[Work to complete] Could you restate word for word only the lines below from the one holding "Outlook has" to the one holding "going out. member of Congress.", inclusive, and leave out the pictures?

_ _ _ _

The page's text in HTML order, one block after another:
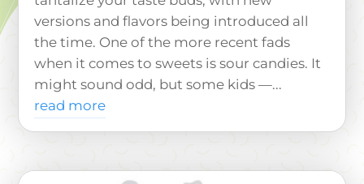
versions and flavors being introduced all
the time. One of the more recent fads
when it comes to sweets is sour candies. It
might sound odd, but some kids —...
read more
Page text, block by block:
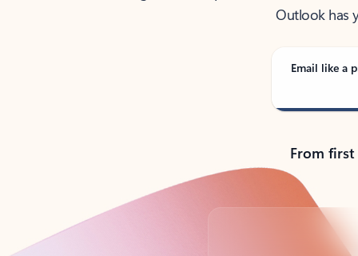
Outlook has
Email like a
From
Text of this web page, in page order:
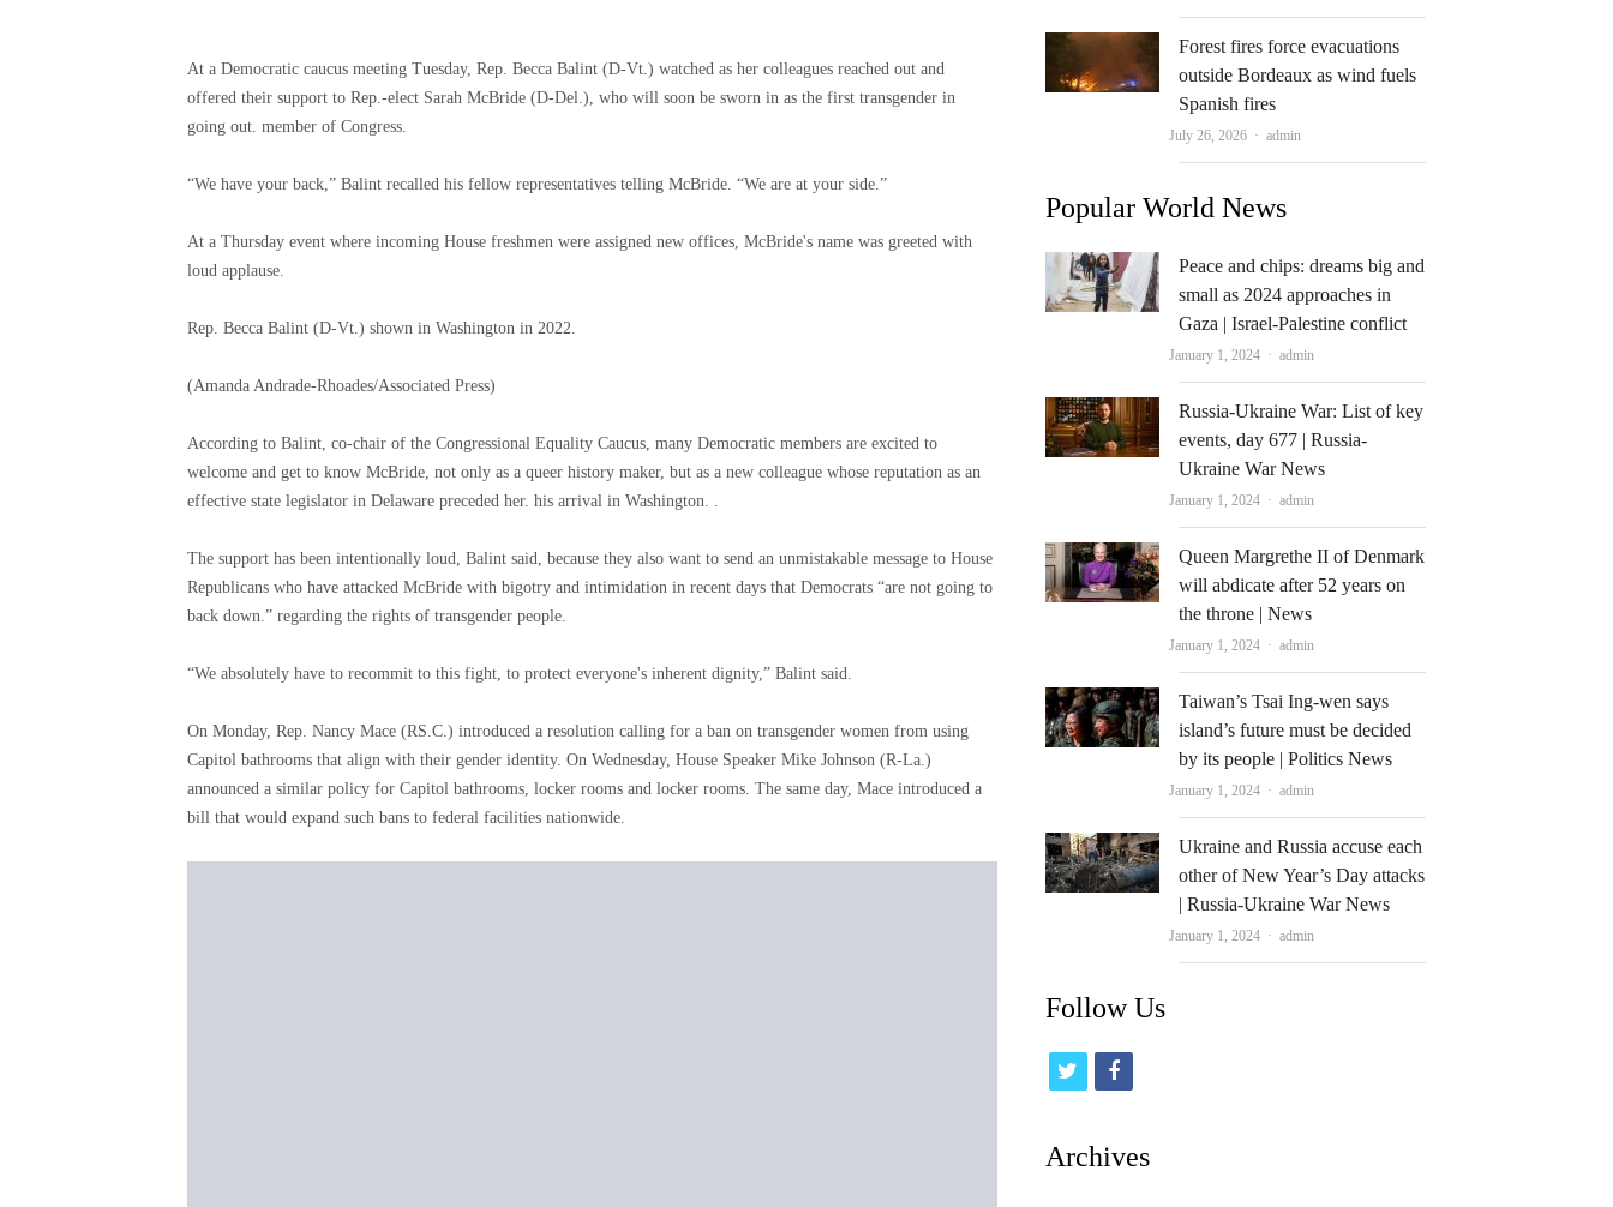
At a Democratic caucus meeting Tuesday, Rep. Becca Balint (D-Vt.) watched as her colleagues reached out and
offered their support to Rep.-elect Sarah McBride (D-Del.), who will soon be sworn in as the first transgender in
going out. member of Congress.
“We have your back,” Balint recalled his fellow representatives telling McBride. “We are at your side.”
At a Thursday event where incoming House freshmen were assigned new offices, McBride's name was greeted with
loud applause.
Rep. Becca Balint (D-Vt.) shown in Washington in 2022.
(Amanda Andrade-Rhoades/Associated Press)
According to Balint, co-chair of the Congressional Equality Caucus, many Democratic members are excited to
welcome and get to know McBride, not only as a queer history maker, but as a new colleague whose reputation as an
effective state legislator in Delaware preceded her. his arrival in Washington. .
The support has been intentionally loud, Balint said, because they also want to send an unmistakable message to House
Republicans who have attacked McBride with bigotry and intimidation in recent days that Democrats “are not going to
back down.” regarding the rights of transgender people.
“We absolutely have to recommit to this fight, to protect everyone's inherent dignity,” Balint said.
On Monday, Rep. Nancy Mace (RS.C.) introduced a resolution calling for a ban on transgender women from using
Capitol bathrooms that align with their gender identity. On Wednesday, House Speaker Mike Johnson (R-La.)
announced a similar policy for Capitol bathrooms, locker rooms and locker rooms. The same day, Mace introduced a
bill that would expand such bans to federal facilities nationwide.
Forest fires force evacuations
outside Bordeaux as wind fuels
Spanish fires
July 26, 2026 Author
admin
Popular World News
Peace and chips: dreams big and
small as 2024 approaches in
Gaza | Israel-Palestine conflict
January 1, 2024 Author
admin
Russia-Ukraine War: List of key
events, day 677 | Russia-
Ukraine War News
January 1, 2024 Author
admin
Queen Margrethe II of Denmark
will abdicate after 52 years on
the throne | News
January 1, 2024 Author
admin
Taiwan’s Tsai Ing-wen says
island’s future must be decided
by its people | Politics News
January 1, 2024 Author
admin
Ukraine and Russia accuse each
other of New Year’s Day attacks
| Russia-Ukraine War News
January 1, 2024 Author
admin
Follow Us
i
f
c
Archives
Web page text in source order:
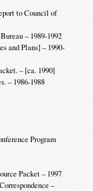
to Council of
– 1989-1992
and Plans] – 1990-
– [ca. 1990]
– 1986-1988
Program
Packet – 1997
–

_ _ _ _

[Task solution]
Outlook has
Email like a
From
Text of this web page, in page order:
At a Democratic caucus meeting Tuesday, Rep. Becca Balint (D-Vt.) watched as her colleagues reached out and
offered their support to Rep.-elect Sarah McBride (D-Del.), who will soon be sworn in as the first transgender in
going out. member of Congress.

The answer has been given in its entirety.